One of the most important issues facing the College today is race relations among its students and within the general University community. In my experience, problems ir race relations at Harvard occur for two reasons: 1) because of a lack of knowledge by both parties, especially the majority, about other ethnic groups' experiences in America and 2) an absence of meaningful interaction between people of different races. But the critical tendency among Americans and, to our benefit, a critical mass in the College is to pursue interaction with more confidence and good will than in the past. In student affairs there has been a marked improvement in race relations measured, for example, by the number of minority students who have become leaders and active members in a wide range of undergraduate organizations. Nevertheless, black and white student interaction shows signs of the long unsuccessful struggle in society for integration. Serious misperceptions persist that result when people still look past each other and see only images of another era.
I have often stood in the Yard at the beginning of the academic year and watched students arrive from all the different towns and cities in America and elsewhere. In large measure, the beginning of the year is the most exciting because it is clear then perhaps how different a place this is from any other in society. The students who enter are strangers in an ancient place. To be sure, the new student and old will continue the quest for Harvard, the place--a concrete entity that you may lay your hand upon. It is not only a place to me, but a free association of minds which each generation must create anew. This generation has the special responsibility, because so much has been accomplished to remove the color line, to seek new and improved race relationships.
In response to allegations made by the Harvard-Radcliffe Black Student Association that the Harvard Lampoon printed racially offensive humor, discussions were held with representatives of the two groups during the last month. These discussions benefitted from the ability and commitment of both parties and their concern for the general welfare of the College. The relief sought by the HRBSA is an increase in sensitivity on the part of the Lampoon to the importance of fruitful race relations in the College and how the use of stereotypes might hamper such an improved condition.

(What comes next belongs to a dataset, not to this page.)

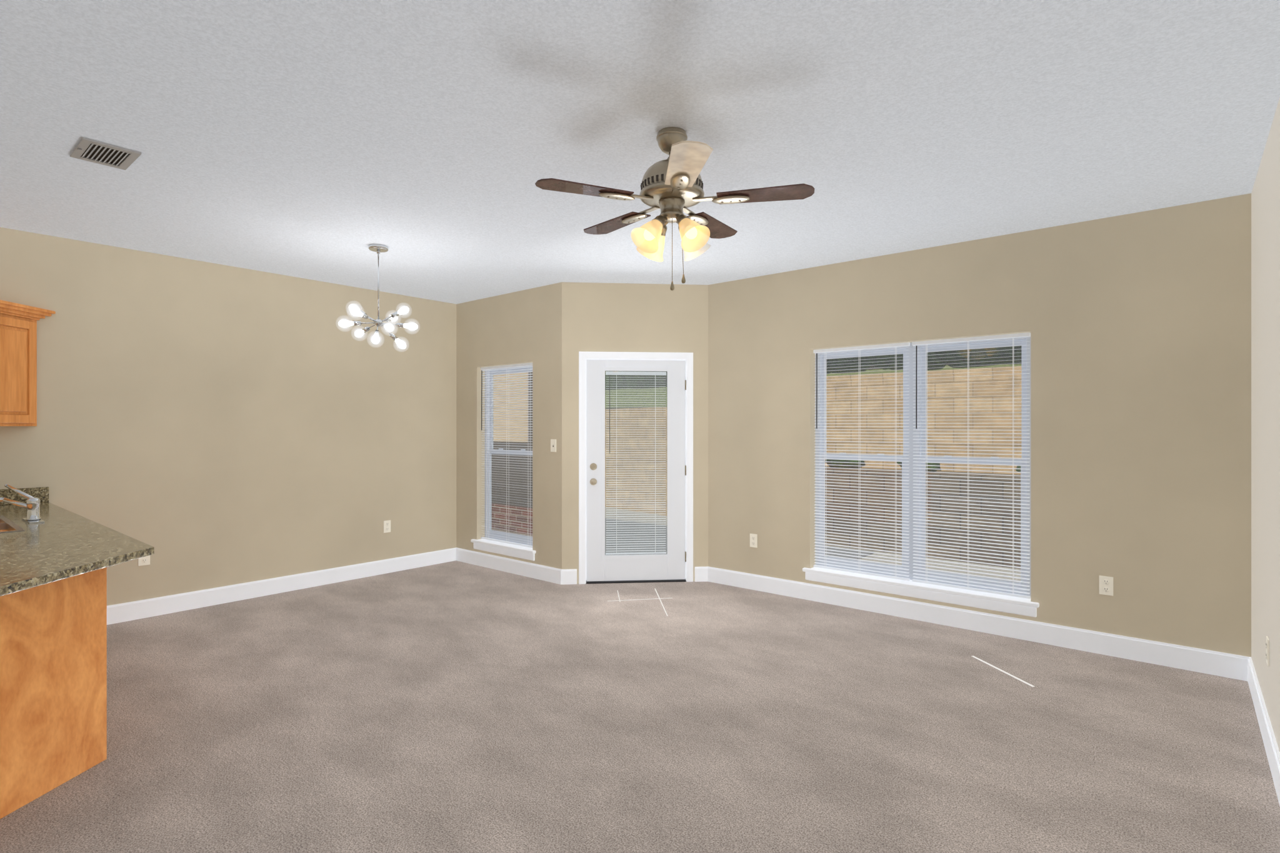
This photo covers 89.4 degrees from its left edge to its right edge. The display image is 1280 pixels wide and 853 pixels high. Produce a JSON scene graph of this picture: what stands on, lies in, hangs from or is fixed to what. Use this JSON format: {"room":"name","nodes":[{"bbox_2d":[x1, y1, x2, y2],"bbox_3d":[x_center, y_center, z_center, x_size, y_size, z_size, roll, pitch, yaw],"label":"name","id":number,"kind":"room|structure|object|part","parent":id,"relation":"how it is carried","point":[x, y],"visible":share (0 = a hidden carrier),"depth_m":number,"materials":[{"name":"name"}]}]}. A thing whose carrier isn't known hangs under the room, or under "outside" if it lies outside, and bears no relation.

It is important, at the outset, to be clear about the area of adjudication appropriate in this matter. The College has long stood for freedom of expression and must in this case. The University depends for its life blood on the free flow of ideas. Clearly, therefore, it is impossible to protect students from dangerous or unpopular ideas. Their only protection lies in the ability to make fair and clear distinctions and to choose wisely between ideas. The values behind the First Amendment which guarantee the right to a free press must be affirmed in this case. Those values are indivisible: you cannot save them for yourself and deny them to others. Indeed, in discussion, the HRBSA has recognized the importance of these values, and by raising the use of stereotypes for debate, seeks to engage in a critical evaluation of a set of ideas and images. Certainly the allegations put forward are serious and deserve careful and thoughtful consideration. In evaluating these allegations, the representatives who met had vigorous and frank discussions about the material in question. It is then the purpose of this report to present a brief account of the issues in debate, an opinion of the arguments and material put forward and suggestions for the future.
Specifically, the HRBSA cited several examples of alleged derogatory humor that appeared in the Lampoon. They included a black child shining the shoes of John Harvard, a disease termed "Negrosis," and a Tar Baby Award. The Tar Baby Award read as follows:
In recognition of Hollywood's Second Reconstruction program of employing and exploiting former athletes and would-be welfare recipients; this year a nice shiny-new Cadillac-El Dorado convertible goes, on a bloodied pitchfork, to the producers of Mandigo.
Below the award, is to be found a watermelon with a scene from the motion picture, Cooley High.
The Lampoon argued in rebuttal that it stereotyped everyone and everything and gave as an example an advertisement about a Nazi concentration camp, Camp Buchenwald.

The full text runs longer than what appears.